> STUDY MATERIAL:
____

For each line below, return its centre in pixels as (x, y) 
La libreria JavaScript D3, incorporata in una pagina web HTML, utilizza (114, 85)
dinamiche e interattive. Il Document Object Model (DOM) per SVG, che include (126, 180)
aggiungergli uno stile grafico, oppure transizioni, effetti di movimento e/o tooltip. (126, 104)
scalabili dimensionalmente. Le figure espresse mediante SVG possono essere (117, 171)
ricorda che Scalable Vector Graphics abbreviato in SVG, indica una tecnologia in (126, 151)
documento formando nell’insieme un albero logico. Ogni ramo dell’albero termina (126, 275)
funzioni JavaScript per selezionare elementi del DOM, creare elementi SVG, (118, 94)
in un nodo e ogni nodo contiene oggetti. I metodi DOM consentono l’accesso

____

> EXERCISE:
Only one part of the material above is to be transcribed, namely the lines starting with the line that has "dinamiche e interattive." and going on through the line that has "scalabili dimensionalmente. Le", exactly as they stand.

> RESPONSE AREA:
dinamiche e interattive. Il Document Object Model (DOM) per SVG, che include (126, 180)
aggiungergli uno stile grafico, oppure transizioni, effetti di movimento e/o tooltip. (126, 104)
scalabili dimensionalmente. Le figure espresse mediante SVG possono essere (117, 171)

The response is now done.